(Stored items from a collection)
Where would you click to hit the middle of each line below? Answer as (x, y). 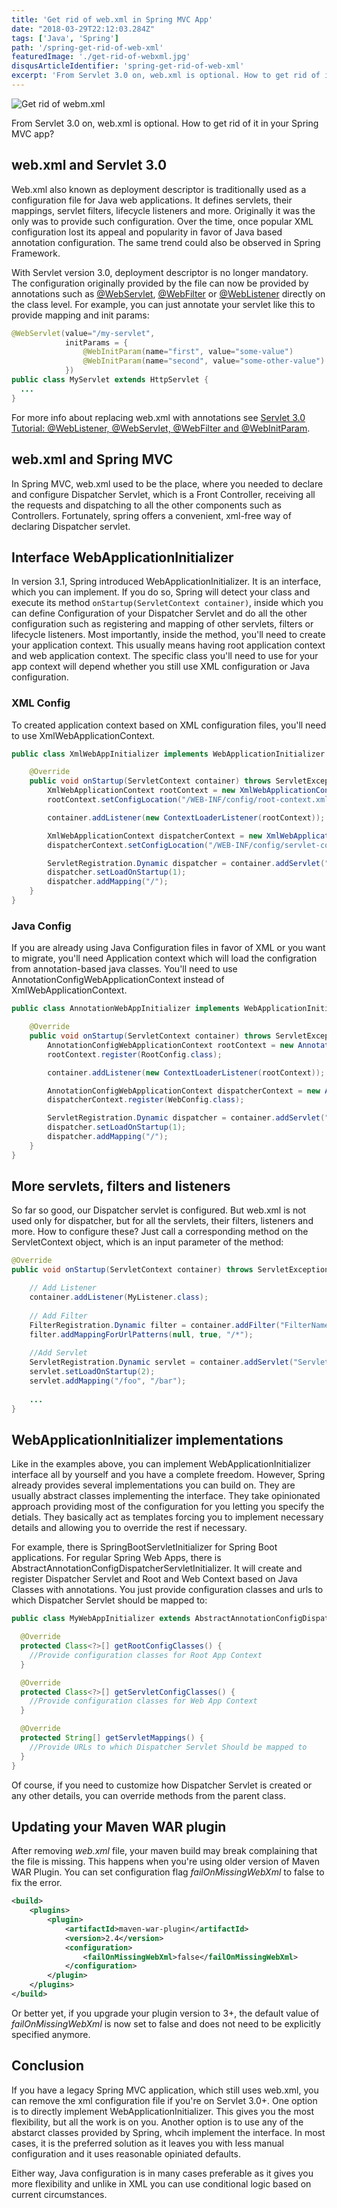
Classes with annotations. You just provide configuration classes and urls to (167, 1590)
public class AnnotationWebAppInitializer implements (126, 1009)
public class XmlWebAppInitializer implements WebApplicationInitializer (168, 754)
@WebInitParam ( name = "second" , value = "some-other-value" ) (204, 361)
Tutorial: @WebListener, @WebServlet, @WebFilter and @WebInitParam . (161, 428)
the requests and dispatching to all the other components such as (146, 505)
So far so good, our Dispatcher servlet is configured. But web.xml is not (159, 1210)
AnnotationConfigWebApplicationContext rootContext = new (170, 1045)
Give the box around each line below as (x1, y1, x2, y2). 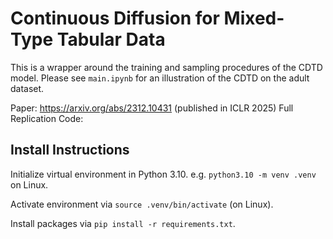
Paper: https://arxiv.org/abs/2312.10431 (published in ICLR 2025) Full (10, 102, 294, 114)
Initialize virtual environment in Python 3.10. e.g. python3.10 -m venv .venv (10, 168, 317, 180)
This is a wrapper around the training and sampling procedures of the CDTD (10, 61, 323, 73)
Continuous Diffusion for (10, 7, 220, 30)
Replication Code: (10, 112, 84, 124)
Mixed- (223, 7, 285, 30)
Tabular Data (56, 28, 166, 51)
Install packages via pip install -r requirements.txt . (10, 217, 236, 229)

...

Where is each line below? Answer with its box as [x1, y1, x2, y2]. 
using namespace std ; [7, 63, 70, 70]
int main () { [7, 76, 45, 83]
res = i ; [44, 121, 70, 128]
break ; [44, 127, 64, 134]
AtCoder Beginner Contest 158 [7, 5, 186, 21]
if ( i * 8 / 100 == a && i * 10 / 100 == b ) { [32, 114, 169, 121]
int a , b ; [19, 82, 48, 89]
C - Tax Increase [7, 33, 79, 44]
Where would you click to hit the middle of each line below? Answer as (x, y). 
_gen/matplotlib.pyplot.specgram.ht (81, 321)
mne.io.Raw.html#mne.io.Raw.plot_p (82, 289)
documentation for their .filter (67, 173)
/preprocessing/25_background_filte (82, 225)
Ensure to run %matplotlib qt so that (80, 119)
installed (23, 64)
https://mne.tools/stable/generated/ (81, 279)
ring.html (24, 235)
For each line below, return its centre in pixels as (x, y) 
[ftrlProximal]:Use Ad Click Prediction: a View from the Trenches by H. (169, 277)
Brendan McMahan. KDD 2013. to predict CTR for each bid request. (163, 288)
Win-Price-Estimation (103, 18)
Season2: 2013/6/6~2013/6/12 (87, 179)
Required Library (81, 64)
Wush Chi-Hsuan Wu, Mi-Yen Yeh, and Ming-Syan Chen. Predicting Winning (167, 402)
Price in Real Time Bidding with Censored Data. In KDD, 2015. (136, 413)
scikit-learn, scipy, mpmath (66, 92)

▸ Your instructions:
How many lines in the records contain the string "public"? Give the number by itself.

▸ Task response:
2